In vitro diclofenac sodium release profiles of textiles impregnated with microparticles.
Statistical analysis of release studies
p < 0.001 (1:1 versus 1:2), ###p < 0.001 (1:1 versus 1:4), †††p < 0.001 (1:2 versus 1:4), ††††p < 0.0001 (1:2 versus 1:4)
Correlation coefficient value (r2) of microparticles and textile impregnated with microparticles
Conclusions
In this study, DS microparticles were successfully prepared using a spray-drying method that included aqueous dispersion of ethyl cellulose. Morphology, size and size distribution, FT-IR spectroscopy, DSC, X-ray studies on microparticles and laundering behavior of microparticles from textiles were assessed. Microparticles were seen to be spherical and smooth in structure, with a mean diameter in the range of 8.44–9.68 µm. The amorphous nature of entrapped DS in microparticles was confirmed by the DSC and XRD studies.
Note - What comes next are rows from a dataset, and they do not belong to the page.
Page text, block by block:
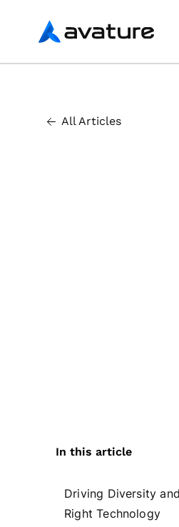
Avature
All Articles
In this article
Driving Diversity
Right Technology

The microparticles were applied in the finishing process of textile fabrication using a foulard, in which the textile to be treated is impregnated using a finishing bath containing (i) microparticles and (ii) a self-cross-linking agent. The surface morphology of microparticles has been studied by means of SEM. It can be observed that microparticles containing DS remain on the orthopedic support material after 10 and 20 washing cycles. The difference between the air permeability values of the textile materials impregnated with microparticles prepared in different drug:polymer ratios was observed to be not significant. According to the in vitro release studies, the increase of drug loading caused a more rapid drug release, and polymer concentration/drug-release behavior were directly proportional.
The orthopedic textile material prepared by our system could be developed further into a medical textile that has the potential to provide a TDDS after many launderings.
Footnotes
Acknowledgements
We acknowledge Professor Dr Ufuk Yücel, Ege Vocational Training School, Ege University, for allowing us to use the spray-drying equipment.
Funding
This work was supported by the Scientific and Technological Research Council of Turkey (TÜBİTAK; Project Number 109M272) and the Scientific Research Department of Dokuz Eylul University (Project No: 2009.KB.FEN.019). We are grateful to the financial support from TÜBİTAK and the Scientific Research Department of Dokuz Eylul University.